Please go line by line and repeat the data below exactly, with no images.

Data excerpts
===

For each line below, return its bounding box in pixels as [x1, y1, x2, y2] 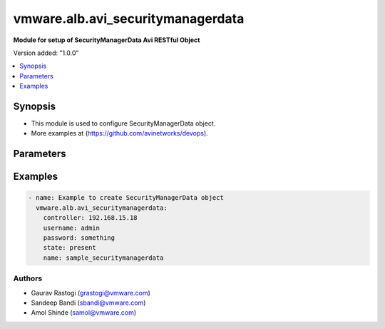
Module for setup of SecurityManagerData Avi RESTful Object [13, 36, 200, 44]
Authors [13, 273, 43, 283]
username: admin [43, 223, 100, 232]
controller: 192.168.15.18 [43, 214, 138, 222]
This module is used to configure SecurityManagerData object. [31, 119, 216, 128]
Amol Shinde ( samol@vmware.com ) [31, 308, 137, 317]
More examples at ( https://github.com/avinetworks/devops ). [31, 129, 208, 138]
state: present [43, 243, 96, 252]
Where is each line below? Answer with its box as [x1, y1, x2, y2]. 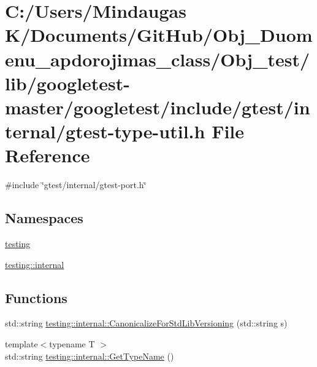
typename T [49, 337, 95, 350]
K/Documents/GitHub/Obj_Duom [5, 22, 313, 47]
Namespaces [5, 208, 83, 227]
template [5, 337, 38, 350]
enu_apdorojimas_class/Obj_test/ [5, 46, 310, 71]
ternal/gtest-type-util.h [5, 119, 205, 144]
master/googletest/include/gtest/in [5, 94, 310, 119]
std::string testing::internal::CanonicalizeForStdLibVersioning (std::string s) [5, 317, 288, 330]
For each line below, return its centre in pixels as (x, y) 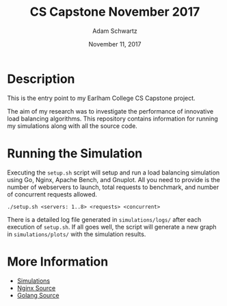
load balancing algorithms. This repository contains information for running (113, 118)
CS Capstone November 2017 (115, 12)
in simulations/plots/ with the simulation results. (77, 234)
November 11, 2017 (115, 44)
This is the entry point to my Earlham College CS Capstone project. (102, 98)
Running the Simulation (75, 153)
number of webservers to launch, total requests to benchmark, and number (113, 187)
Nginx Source (36, 288)
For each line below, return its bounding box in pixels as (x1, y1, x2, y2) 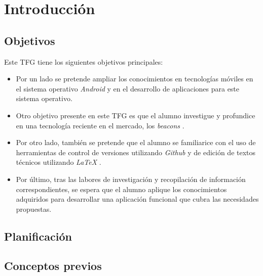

===

Answer area ::
For each line below, return its bounding box in pixels as [x1, y1, x2, y2] 
Module for setup of SecurityManagerData Avi RESTful Object [13, 36, 200, 44]
Authors [13, 273, 43, 283]
username: admin [43, 223, 100, 232]
controller: 192.168.15.18 [43, 214, 138, 222]
This module is used to configure SecurityManagerData object. [31, 119, 216, 128]
Amol Shinde ( samol@vmware.com ) [31, 308, 137, 317]
More examples at ( https://github.com/avinetworks/devops ). [31, 129, 208, 138]
state: present [43, 243, 96, 252]
Where is each line below? Answer with its box as [x1, y1, x2, y2]. 
typename T [49, 337, 95, 350]
K/Documents/GitHub/Obj_Duom [5, 22, 313, 47]
Namespaces [5, 208, 83, 227]
template [5, 337, 38, 350]
enu_apdorojimas_class/Obj_test/ [5, 46, 310, 71]
ternal/gtest-type-util.h [5, 119, 205, 144]
master/googletest/include/gtest/in [5, 94, 310, 119]
std::string testing::internal::CanonicalizeForStdLibVersioning (std::string s) [5, 317, 288, 330]
For each line below, return its centre in pixels as (x, y) 
load balancing algorithms. This repository contains information for running (113, 118)
CS Capstone November 2017 (115, 12)
in simulations/plots/ with the simulation results. (77, 234)
November 11, 2017 (115, 44)
This is the entry point to my Earlham College CS Capstone project. (102, 98)
Running the Simulation (75, 153)
number of webservers to launch, total requests to benchmark, and number (113, 187)
Nginx Source (36, 288)
For each line below, return its bounding box in pixels as (x1, y1, x2, y2) 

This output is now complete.